Exercise: Go through the data below and return each line containing the word "fragmentos".

(Collection entries)

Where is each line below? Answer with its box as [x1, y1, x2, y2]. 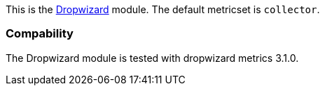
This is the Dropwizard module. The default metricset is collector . [6, 3, 320, 15]
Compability [6, 26, 74, 41]
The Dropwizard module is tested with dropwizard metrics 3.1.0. [6, 51, 299, 64]
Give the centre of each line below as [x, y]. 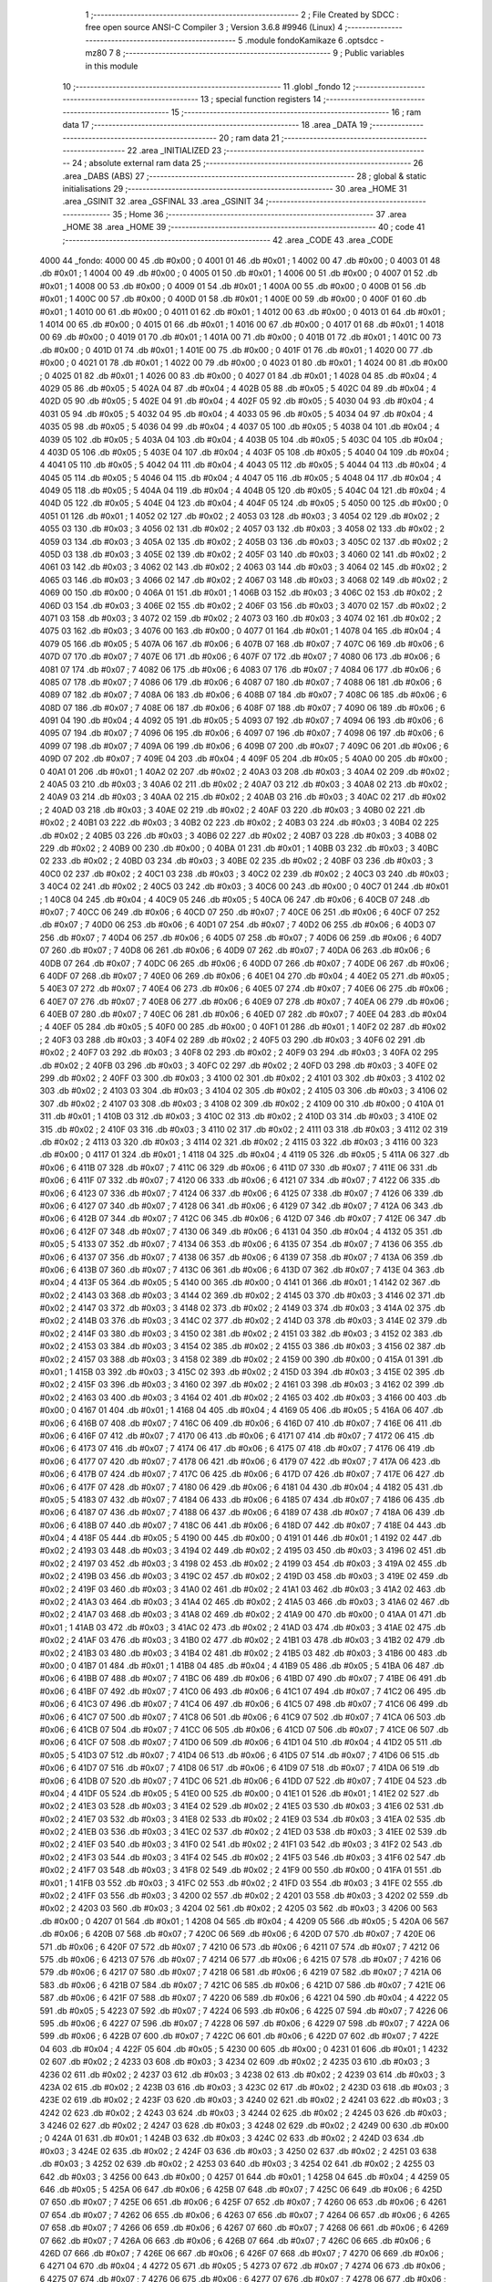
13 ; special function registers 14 [261, 99]
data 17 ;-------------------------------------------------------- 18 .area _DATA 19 [215, 125]
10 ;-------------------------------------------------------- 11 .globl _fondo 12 [206, 86]
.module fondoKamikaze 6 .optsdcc [311, 40]
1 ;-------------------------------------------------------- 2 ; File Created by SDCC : [242, 15]
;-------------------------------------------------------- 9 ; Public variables [263, 53]
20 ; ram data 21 [249, 138]
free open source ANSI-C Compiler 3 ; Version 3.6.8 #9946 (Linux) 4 [214, 27]
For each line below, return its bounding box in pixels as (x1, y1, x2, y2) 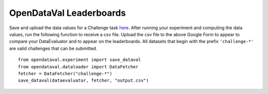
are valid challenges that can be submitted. (9, 45, 98, 51)
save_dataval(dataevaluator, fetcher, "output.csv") (18, 78, 149, 84)
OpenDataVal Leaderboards (9, 7, 126, 18)
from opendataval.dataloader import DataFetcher (18, 64, 138, 69)
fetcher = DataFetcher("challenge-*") (18, 71, 113, 76)
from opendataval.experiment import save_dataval (18, 57, 141, 63)
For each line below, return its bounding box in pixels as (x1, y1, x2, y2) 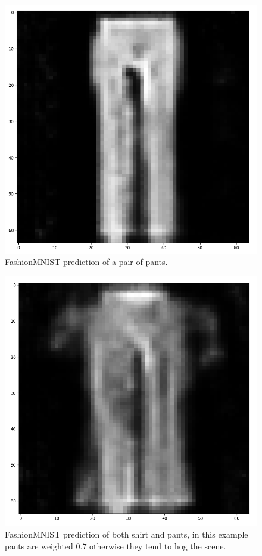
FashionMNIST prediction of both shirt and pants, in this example (5, 527, 248, 540)
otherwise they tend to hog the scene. (89, 539, 226, 552)
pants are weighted (5, 539, 73, 552)
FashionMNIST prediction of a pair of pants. (5, 255, 168, 268)
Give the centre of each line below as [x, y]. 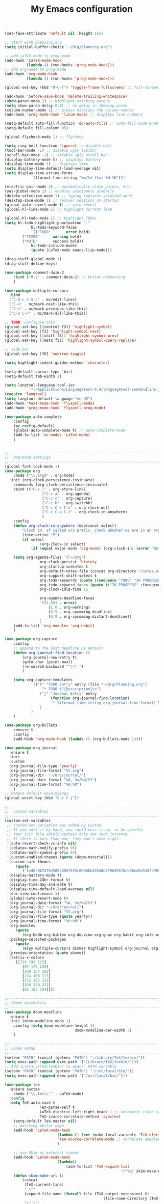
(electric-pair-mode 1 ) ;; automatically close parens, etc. [68, 187]
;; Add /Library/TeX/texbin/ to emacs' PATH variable [61, 1067]
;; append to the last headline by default [59, 648]
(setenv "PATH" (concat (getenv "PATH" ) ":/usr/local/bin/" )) [69, 1071]
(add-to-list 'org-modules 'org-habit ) [54, 626]
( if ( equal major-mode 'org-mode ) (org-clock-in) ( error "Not [95, 548]
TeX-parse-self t [57, 1108]
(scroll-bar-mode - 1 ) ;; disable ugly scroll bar [56, 155]
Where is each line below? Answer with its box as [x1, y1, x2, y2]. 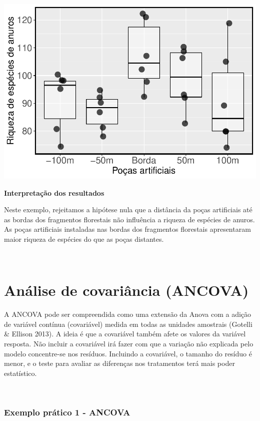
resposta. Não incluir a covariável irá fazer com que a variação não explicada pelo [4, 338, 253, 348]
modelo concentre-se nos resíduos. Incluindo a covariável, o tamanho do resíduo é [4, 348, 252, 358]
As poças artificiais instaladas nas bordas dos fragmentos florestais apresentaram [4, 224, 251, 234]
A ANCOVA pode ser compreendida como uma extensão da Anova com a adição [4, 309, 251, 319]
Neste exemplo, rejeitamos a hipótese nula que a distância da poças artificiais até [4, 204, 252, 215]
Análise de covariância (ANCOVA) [4, 280, 249, 300]
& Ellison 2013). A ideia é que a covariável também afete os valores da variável [4, 328, 246, 339]
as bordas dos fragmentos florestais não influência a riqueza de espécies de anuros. [4, 214, 255, 224]
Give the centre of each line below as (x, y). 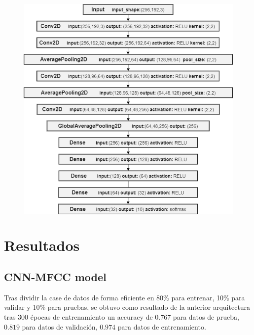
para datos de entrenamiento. (162, 326)
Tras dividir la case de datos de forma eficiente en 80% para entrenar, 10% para (125, 297)
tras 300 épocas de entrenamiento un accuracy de (78, 317)
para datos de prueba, (206, 317)
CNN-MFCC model (55, 277)
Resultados (42, 245)
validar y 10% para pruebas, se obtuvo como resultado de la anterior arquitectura (127, 307)
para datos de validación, (60, 326)
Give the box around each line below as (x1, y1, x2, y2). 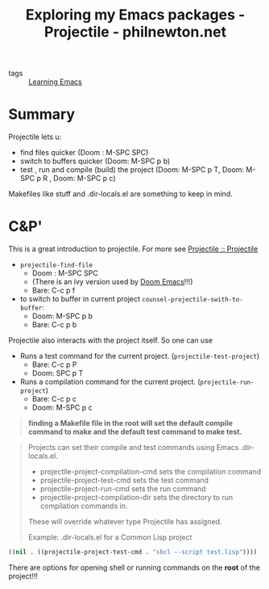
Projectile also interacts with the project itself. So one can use (8, 335, 213, 345)
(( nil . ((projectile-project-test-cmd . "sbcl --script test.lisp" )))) (8, 548, 258, 557)
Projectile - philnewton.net (43, 23, 227, 41)
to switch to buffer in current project (19, 294, 141, 304)
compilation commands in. (39, 501, 128, 511)
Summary (8, 105, 75, 124)
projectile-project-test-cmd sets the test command (39, 475, 209, 486)
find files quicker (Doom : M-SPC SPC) (19, 148, 149, 158)
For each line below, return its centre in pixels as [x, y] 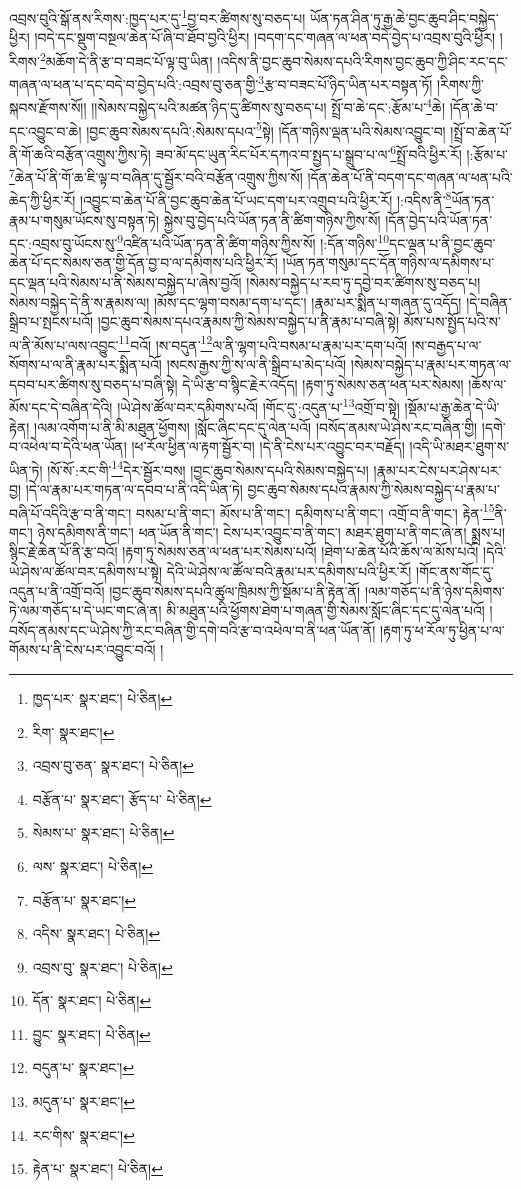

Result of this task:
As poças artificiais instaladas nas bordas dos fragmentos florestais apresentaram [4, 224, 251, 234]
as bordas dos fragmentos florestais não influência a riqueza de espécies de anuros. [4, 214, 255, 224]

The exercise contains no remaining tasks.